--- Task to carry out ---
Could you copy out all of the records below exactly, leaving out every picture?
◆ ◆ ◆ ◆ ◆
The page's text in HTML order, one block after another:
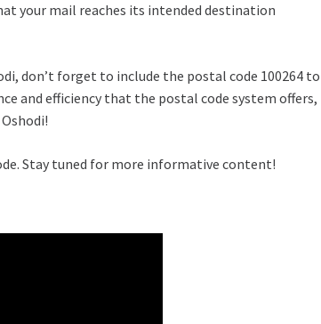
your mail reaches its intended destination
don’t forget to include the postal code 100264 to
and efficiency that the postal code system offers,
Stay tuned for more informative content!
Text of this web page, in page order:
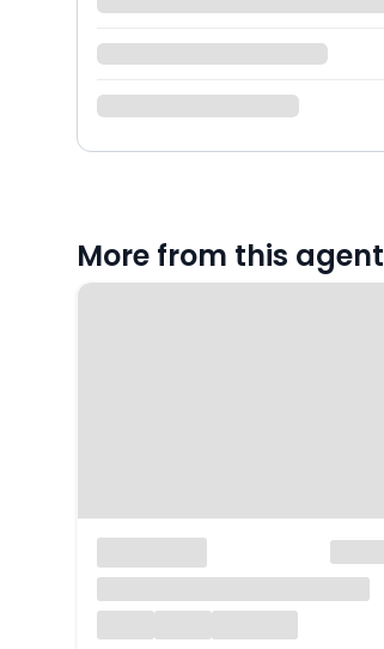
More from this agent
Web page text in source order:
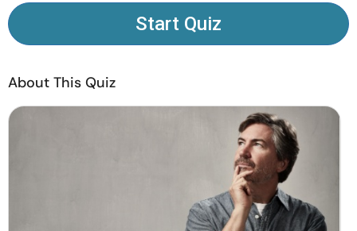
About Us Contact Us
© Copyright 2022. All Rights Reserved.
Start Quiz
About This Quiz
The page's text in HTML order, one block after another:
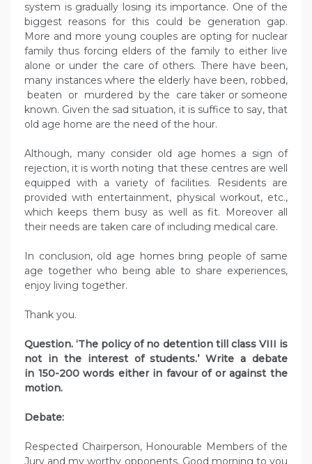
system is gradually losing its importance. One of the
biggest reasons for this could be generation gap.
More and more young couples are opting for nuclear
family thus forcing elders of the family to either live
alone or under the care of others. There have been,
many instances where the elderly have been, robbed,
beaten or murdered by the care taker or someone
known. Given the sad situation, it is suffice to say, that
old age home are the need of the hour.
Although, many consider old age homes a sign of
rejection, it is worth noting that these centres are well
equipped with a variety of facilities. Residents are
provided with entertainment, physical workout, etc.,
which keeps them busy as well as fit. Moreover all
their needs are taken care of including medical care.
In conclusion, old age homes bring people of same
age together who being able to share experiences,
enjoy living together.
Thank you.
Question. ‘The policy of no detention till class VIII is
not in the interest of students.’ Write a debate
in 150-200 words either in favour of or against the
motion.
Debate:
Respected Chairperson, Honourable Members of the
Jury and my worthy opponents. Good morning to you
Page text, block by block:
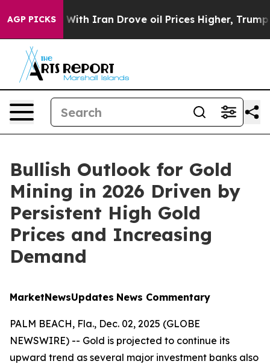
AGP PICKS
Iran Drove oil Prices Higher, Trump Gave
Bullish Outlook for Gold
Mining in 2026 Driven by
Persistent High Gold
Prices and Increasing
Demand
MarketNewsUpdates News Commentary
PALM BEACH, Fla., Dec. 02, 2025 (GLOBE
NEWSWIRE) -- Gold is projected to continue its
upward trend as several major investment banks also
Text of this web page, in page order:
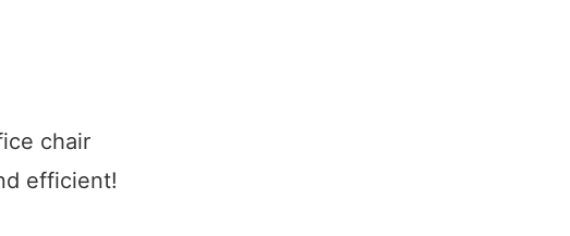
chair
efficient!
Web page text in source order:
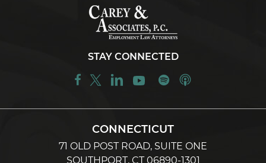
STAY CONNECTED
CONNECTICUT
71 OLD POST ROAD, SUITE ONE
SOUTHPORT, CT 06890-1301
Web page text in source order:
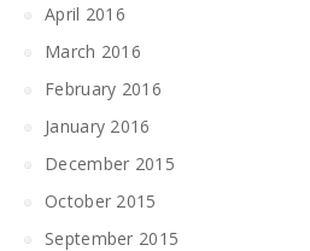
April 2016
March 2016
February 2016
January 2016
December 2015
October 2015
September 2015
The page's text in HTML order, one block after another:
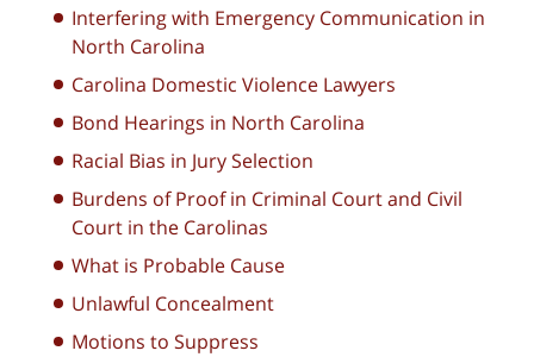
Interfering with Emergency Communication in
North Carolina
Carolina Domestic Violence Lawyers
Bond Hearings in North Carolina
Racial Bias in Jury Selection
Burdens of Proof in Criminal Court and Civil
Court in the Carolinas
What is Probable Cause
Unlawful Concealment
Motions to Suppress
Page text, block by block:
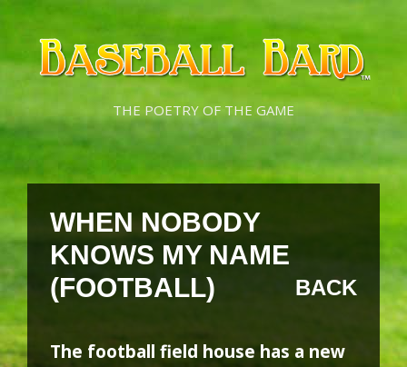
Skip
content
Skip
content
THE POETRY OF THE GAME
WHEN NOBODY
KNOWS MY NAME
(FOOTBALL)
BACK
The football field house has a new
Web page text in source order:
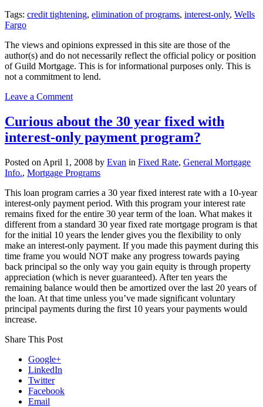
Tags: credit tightening, elimination of programs, interest-only, Wells
Fargo
The views and opinions expressed in this site are those of the
author(s) and do not necessarily reflect the official policy or position
of Guild Mortgage. This is for informational purposes only. This is
not a commitment to lend.
Leave a Commenton
interest-
only
rate
loans
Curious about the 30 year fixed with
interest-only payment program?
Posted on April 1, 2008 by Evan in Fixed Rate, General Mortgage
Info., Mortgage Programs
This loan program carries a 30 year fixed interest rate with a 10-year
interest-only payment period. With this program your interest rate
remains fixed for the entire 30 year term of the loan. What makes it
different from a standard 30 year fixed rate mortgage program is that
for the initial 10 years the lender gives you the flexibility to only
make an interest-only payment. If you made this payment during this
time frame you would NOT make any progress towards paying
back principal so the only way you gain equity is through property
appreciation (which is never guaranteed). After ten years the
remaining balance would then be amortized over the last 20 years of
the loan. At that time unless you’ve made significant voluntary
principal payments during the first 10 years your payments would
increase.
Share This Post
Google+
LinkedIn
Twitter
Facebook
Email
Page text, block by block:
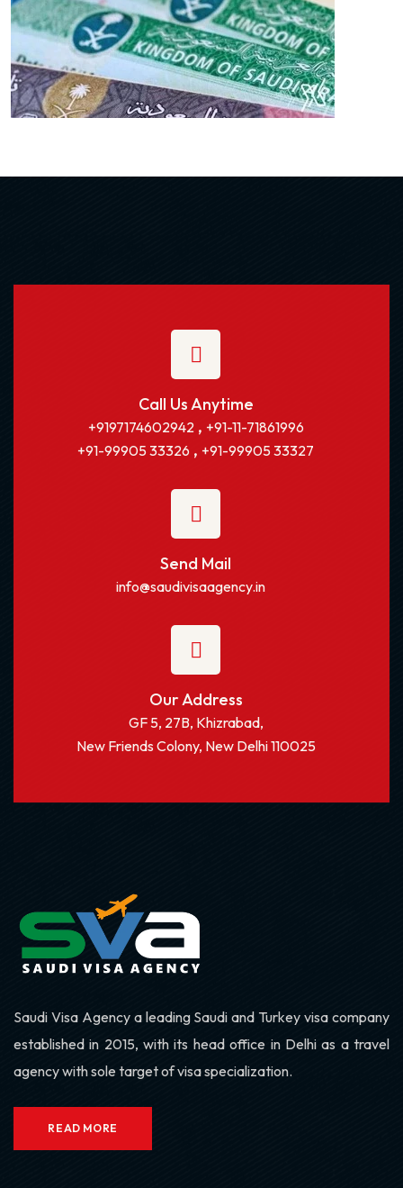
Call Us Anytime
+9197174602942, +91-11-71861996
+91-99905 33326 , +91-99905 33327
Send Mail
info@saudivisaagency.in
Our Address
GF 5, 27B, Khizrabad,
New Friends Colony, New Delhi 110025
Saudi Visa Agency a leading Saudi and Turkey visa company
established in 2015, with its head office in Delhi as a travel
agency with sole target of visa specialization.
READ MORE
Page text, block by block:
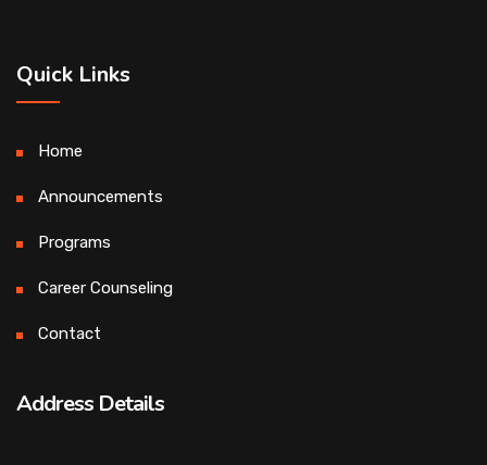
Quick Links
Home
Announcements
Programs
Career Counseling
Contact
Address Details
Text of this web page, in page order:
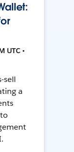
UTC •
sell
a
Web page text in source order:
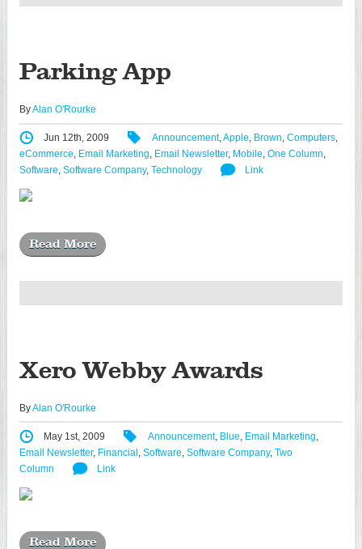
Parking App
ByAlan O'Rourke
Jun 12th, 2009 Announcement, Apple Brown Computers
eCommerce Email Marketing Email Newsletter, Mobile One Column
Software Software Company, Technology Link
Read More
Xero Webby Awards
ByAlan O'Rourke
May 1st, 2009 Announcement, Blue Email Marketing
Email Newsletter, Financial Software Software Company, Two
Column
Link
Read More
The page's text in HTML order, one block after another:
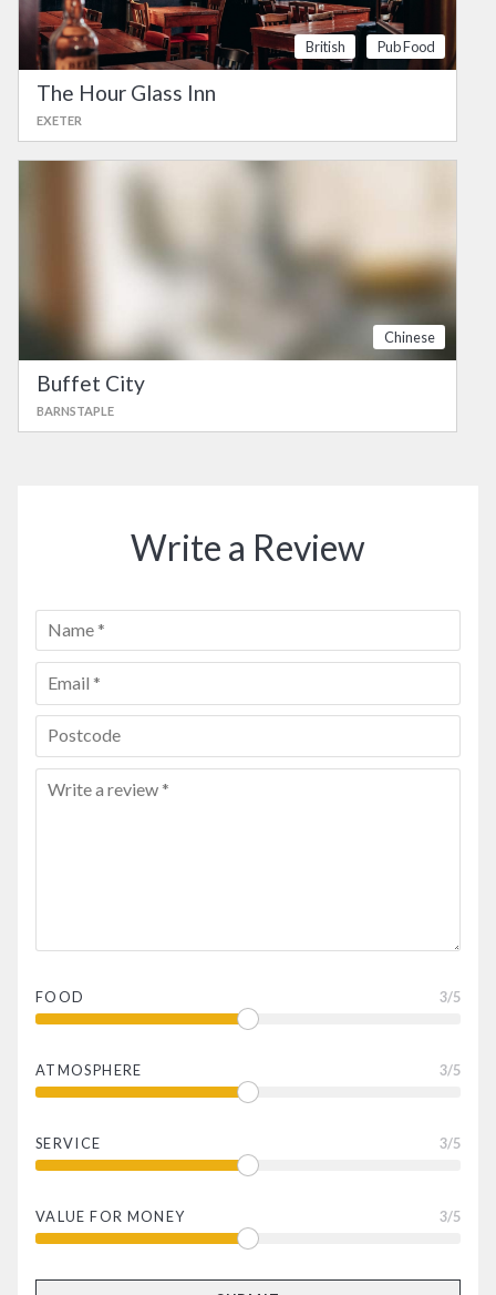
British Pub Food
The Hour Glass Inn
EXETER
Chinese
Buffet City
BARNSTAPLE
Write a Review
FOOD 3/5
ATMOSPHERE 3/5
SERVICE 3/5
VALUE FOR MONEY 3/5
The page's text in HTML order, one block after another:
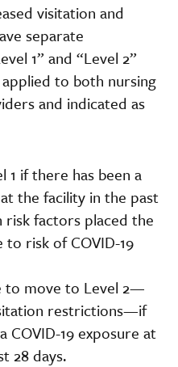
visitation and
separate
1” and “Level 2”
to both nursing
and indicated as
1 if there has been a
the facility in the past
risk factors placed the
to risk of COVID-19
to move to Level 2—
restrictions—if
COVID-19 exposure at
28 days.
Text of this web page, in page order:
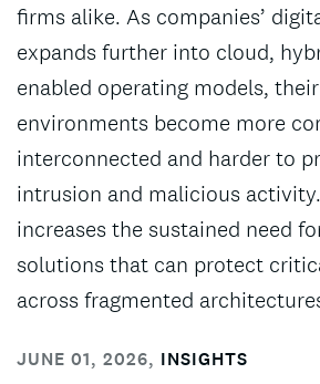
firms alike. As companies’
expands further into cloud,
enabled operating models,
environments become more
interconnected and harder to
intrusion and malicious
increases the sustained need
solutions that can protect
across fragmented
JUNE 01, 2026, INSIGHTS
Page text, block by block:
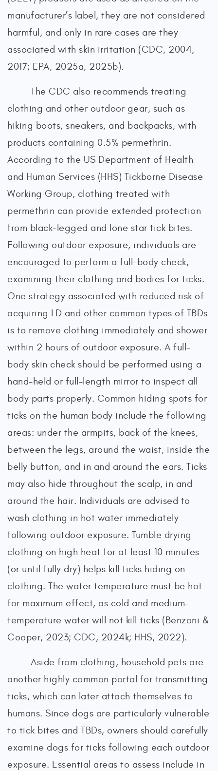
manufacturer’s label, they are not considered
harmful, and only in rare cases are they
associated with skin irritation (CDC, 2004,
2017; EPA, 2025a, 2025b).
The CDC also recommends treating
clothing and other outdoor gear, such as
hiking boots, sneakers, and backpacks, with
products containing 0.5% permethrin.
According to the US Department of Health
and Human Services (HHS) Tickborne Disease
Working Group, clothing treated with
permethrin can provide extended protection
from black-legged and lone star tick bites.
Following outdoor exposure, individuals are
encouraged to perform a full-body check,
examining their clothing and bodies for ticks.
One strategy associated with reduced risk of
acquiring LD and other common types of TBDs
is to remove clothing immediately and shower
within 2 hours of outdoor exposure. A full-
body skin check should be performed using a
hand-held or full-length mirror to inspect all
body parts properly. Common hiding spots for
ticks on the human body include the following
areas: under the armpits, back of the knees,
between the legs, around the waist, inside the
belly button, and in and around the ears. Ticks
may also hide throughout the scalp, in and
around the hair. Individuals are advised to
wash clothing in hot water immediately
following outdoor exposure. Tumble drying
clothing on high heat for at least 10 minutes
(or until fully dry) helps kill ticks hiding on
clothing. The water temperature must be hot
for maximum effect, as cold and medium-
temperature water will not kill ticks (Benzoni &
Cooper, 2023; CDC, 2024k; HHS, 2022).
Aside from clothing, household pets are
another highly common portal for transmitting
ticks, which can later attach themselves to
humans. Since dogs are particularly vulnerable
to tick bites and TBDs, owners should carefully
examine dogs for ticks following each outdoor
exposure. Essential areas to assess include in
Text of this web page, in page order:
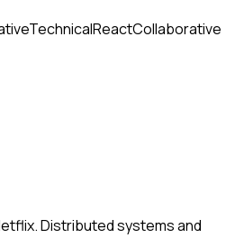
TechnicalReactCollaborative
Distributed systems and
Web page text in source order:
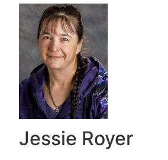
Jessie Royer
◆ ◆ ◆ ◆ ◆
--- Response to the exercise ---
The page's text in HTML order, one block after another:
your mail reaches its intended destination
don’t forget to include the postal code 100264 to
and efficiency that the postal code system offers,
Stay tuned for more informative content!
Text of this web page, in page order:
More from this agent
Web page text in source order:
About Us Contact Us
© Copyright 2022. All Rights Reserved.
Start Quiz
About This Quiz
The page's text in HTML order, one block after another:
system is gradually losing its importance. One of the
biggest reasons for this could be generation gap.
More and more young couples are opting for nuclear
family thus forcing elders of the family to either live
alone or under the care of others. There have been,
many instances where the elderly have been, robbed,
beaten or murdered by the care taker or someone
known. Given the sad situation, it is suffice to say, that
old age home are the need of the hour.
Although, many consider old age homes a sign of
rejection, it is worth noting that these centres are well
equipped with a variety of facilities. Residents are
provided with entertainment, physical workout, etc.,
which keeps them busy as well as fit. Moreover all
their needs are taken care of including medical care.
In conclusion, old age homes bring people of same
age together who being able to share experiences,
enjoy living together.
Thank you.
Question. ‘The policy of no detention till class VIII is
not in the interest of students.’ Write a debate
in 150-200 words either in favour of or against the
motion.
Debate:
Respected Chairperson, Honourable Members of the
Jury and my worthy opponents. Good morning to you
Page text, block by block:
AGP PICKS
Iran Drove oil Prices Higher, Trump Gave
Bullish Outlook for Gold
Mining in 2026 Driven by
Persistent High Gold
Prices and Increasing
Demand
MarketNewsUpdates News Commentary
PALM BEACH, Fla., Dec. 02, 2025 (GLOBE
NEWSWIRE) -- Gold is projected to continue its
upward trend as several major investment banks also
Text of this web page, in page order:
chair
efficient!
Web page text in source order:
STAY CONNECTED
CONNECTICUT
71 OLD POST ROAD, SUITE ONE
SOUTHPORT, CT 06890-1301
Web page text in source order:
April 2016
March 2016
February 2016
January 2016
December 2015
October 2015
September 2015
The page's text in HTML order, one block after another:
Interfering with Emergency Communication in
North Carolina
Carolina Domestic Violence Lawyers
Bond Hearings in North Carolina
Racial Bias in Jury Selection
Burdens of Proof in Criminal Court and Civil
Court in the Carolinas
What is Probable Cause
Unlawful Concealment
Motions to Suppress
Page text, block by block:
Skip
content
Skip
content
THE POETRY OF THE GAME
WHEN NOBODY
KNOWS MY NAME
(FOOTBALL)
BACK
The football field house has a new
Web page text in source order:
Tags: credit tightening, elimination of programs, interest-only, Wells
Fargo
The views and opinions expressed in this site are those of the
author(s) and do not necessarily reflect the official policy or position
of Guild Mortgage. This is for informational purposes only. This is
not a commitment to lend.
Leave a Commenton
interest-
only
rate
loans
Curious about the 30 year fixed with
interest-only payment program?
Posted on April 1, 2008 by Evan in Fixed Rate, General Mortgage
Info., Mortgage Programs
This loan program carries a 30 year fixed interest rate with a 10-year
interest-only payment period. With this program your interest rate
remains fixed for the entire 30 year term of the loan. What makes it
different from a standard 30 year fixed rate mortgage program is that
for the initial 10 years the lender gives you the flexibility to only
make an interest-only payment. If you made this payment during this
time frame you would NOT make any progress towards paying
back principal so the only way you gain equity is through property
appreciation (which is never guaranteed). After ten years the
remaining balance would then be amortized over the last 20 years of
the loan. At that time unless you’ve made significant voluntary
principal payments during the first 10 years your payments would
increase.
Share This Post
Google+
LinkedIn
Twitter
Facebook
Email
Page text, block by block:
Call Us Anytime
+9197174602942, +91-11-71861996
+91-99905 33326 , +91-99905 33327
Send Mail
info@saudivisaagency.in
Our Address
GF 5, 27B, Khizrabad,
New Friends Colony, New Delhi 110025
Saudi Visa Agency a leading Saudi and Turkey visa company
established in 2015, with its head office in Delhi as a travel
agency with sole target of visa specialization.
READ MORE
Page text, block by block:
Quick Links
Home
Announcements
Programs
Career Counseling
Contact
Address Details
Text of this web page, in page order:
UTC •
sell
a
Web page text in source order:
Parking App
ByAlan O'Rourke
Jun 12th, 2009 Announcement, Apple Brown Computers
eCommerce Email Marketing Email Newsletter, Mobile One Column
Software Software Company, Technology Link
Read More
Xero Webby Awards
ByAlan O'Rourke
May 1st, 2009 Announcement, Blue Email Marketing
Email Newsletter, Financial Software Software Company, Two
Column
Link
Read More
The page's text in HTML order, one block after another:
British Pub Food
The Hour Glass Inn
EXETER
Chinese
Buffet City
BARNSTAPLE
Write a Review
FOOD 3/5
ATMOSPHERE 3/5
SERVICE 3/5
VALUE FOR MONEY 3/5
The page's text in HTML order, one block after another:
visitation and
separate
1” and “Level 2”
to both nursing
and indicated as
1 if there has been a
the facility in the past
risk factors placed the
to risk of COVID-19
to move to Level 2—
restrictions—if
COVID-19 exposure at
28 days.
Text of this web page, in page order:
firms alike. As companies’
expands further into cloud,
enabled operating models,
environments become more
interconnected and harder to
intrusion and malicious
increases the sustained need
solutions that can protect
across fragmented
JUNE 01, 2026, INSIGHTS
Page text, block by block:
manufacturer’s label, they are not considered
harmful, and only in rare cases are they
associated with skin irritation (CDC, 2004,
2017; EPA, 2025a, 2025b).
The CDC also recommends treating
clothing and other outdoor gear, such as
hiking boots, sneakers, and backpacks, with
products containing 0.5% permethrin.
According to the US Department of Health
and Human Services (HHS) Tickborne Disease
Working Group, clothing treated with
permethrin can provide extended protection
from black-legged and lone star tick bites.
Following outdoor exposure, individuals are
encouraged to perform a full-body check,
examining their clothing and bodies for ticks.
One strategy associated with reduced risk of
acquiring LD and other common types of TBDs
is to remove clothing immediately and shower
within 2 hours of outdoor exposure. A full-
body skin check should be performed using a
hand-held or full-length mirror to inspect all
body parts properly. Common hiding spots for
ticks on the human body include the following
areas: under the armpits, back of the knees,
between the legs, around the waist, inside the
belly button, and in and around the ears. Ticks
may also hide throughout the scalp, in and
around the hair. Individuals are advised to
wash clothing in hot water immediately
following outdoor exposure. Tumble drying
clothing on high heat for at least 10 minutes
(or until fully dry) helps kill ticks hiding on
clothing. The water temperature must be hot
for maximum effect, as cold and medium-
temperature water will not kill ticks (Benzoni &
Cooper, 2023; CDC, 2024k; HHS, 2022).
Aside from clothing, household pets are
another highly common portal for transmitting
ticks, which can later attach themselves to
humans. Since dogs are particularly vulnerable
to tick bites and TBDs, owners should carefully
examine dogs for ticks following each outdoor
exposure. Essential areas to assess include in
Text of this web page, in page order:
TechnicalReactCollaborative
Distributed systems and
Web page text in source order:
Jessie Royer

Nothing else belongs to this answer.